An important bit of info, I am using MATLAB with the Mapping Toolbox to do this, I do not have ArcGIS.

Summary question: how can I compute a best fit bounding ellipse for a set of latitude and longitude coordinates? I need the semi-major and semi-major axes measured in degrees or radians, or the semi-major axis and eccentricity.

Long version: I have several sets of geographic data in latitude and longitude coordinates. I want to compare the clustering and distribution of different groupings of these points and display on a map with each grouping displayed inside of a closed polygon containing the points. This isn't hard to do with standard tools if the enclosing polygons are circles.

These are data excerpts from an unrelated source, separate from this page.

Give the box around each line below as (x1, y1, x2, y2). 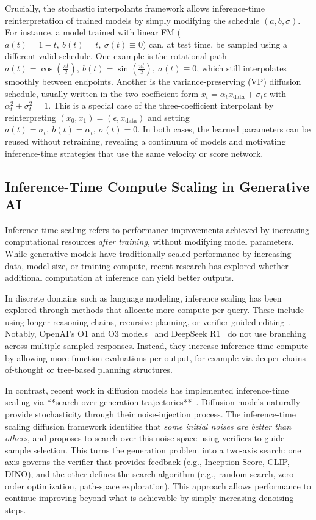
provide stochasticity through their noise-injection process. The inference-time (5, 408, 296, 421)
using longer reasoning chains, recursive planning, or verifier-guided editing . (5, 315, 292, 328)
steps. (5, 503, 26, 516)
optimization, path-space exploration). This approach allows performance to (27, 479, 311, 492)
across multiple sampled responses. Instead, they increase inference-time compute (5, 339, 309, 352)
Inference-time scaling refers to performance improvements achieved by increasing (5, 223, 310, 236)
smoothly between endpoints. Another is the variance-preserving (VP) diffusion (5, 74, 301, 87)
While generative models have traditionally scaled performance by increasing (5, 247, 292, 259)
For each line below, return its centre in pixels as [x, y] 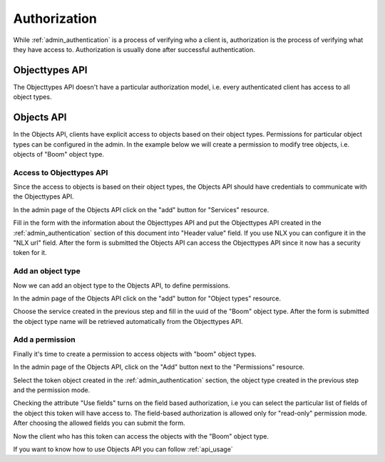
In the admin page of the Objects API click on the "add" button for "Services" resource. [141, 209]
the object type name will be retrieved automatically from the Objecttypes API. [128, 321]
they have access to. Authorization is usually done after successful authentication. [134, 49]
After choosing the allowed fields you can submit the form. [99, 423]
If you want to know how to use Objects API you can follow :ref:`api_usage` [123, 449]
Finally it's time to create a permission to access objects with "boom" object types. [135, 354]
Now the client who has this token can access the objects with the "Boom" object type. [141, 436]
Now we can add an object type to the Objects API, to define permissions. [122, 285]

For the most part this works, but one of the data sets has an outlying point that causes the enclosing circle to be much larger than it should be. Of course, a circle drawn with radius computed by the Standard Distance alleviates this issue, but I need my graphs so obvious, even a caveman could understand them. If I have to explain why some points lie outside the circle that is supposed to represent them, I have lost the argument. So, what I want to compute is an ellipse, which will have a long semi-major axis skewed to the outliner, but the semi-minor axis will still be able to show tight clustering of points. That is, a long skinny cigar shape would still give a visual effect of points being clustered near the semi-major axis.

Any ideas? Internet searches have not really turned up anything I recognize as a viable solution. If worse comes to worse, I can setup up my own least-squares solution to this, but that will require some thought into how to setup a Cartesian coordinate system to project the lat/lon coordinate upon.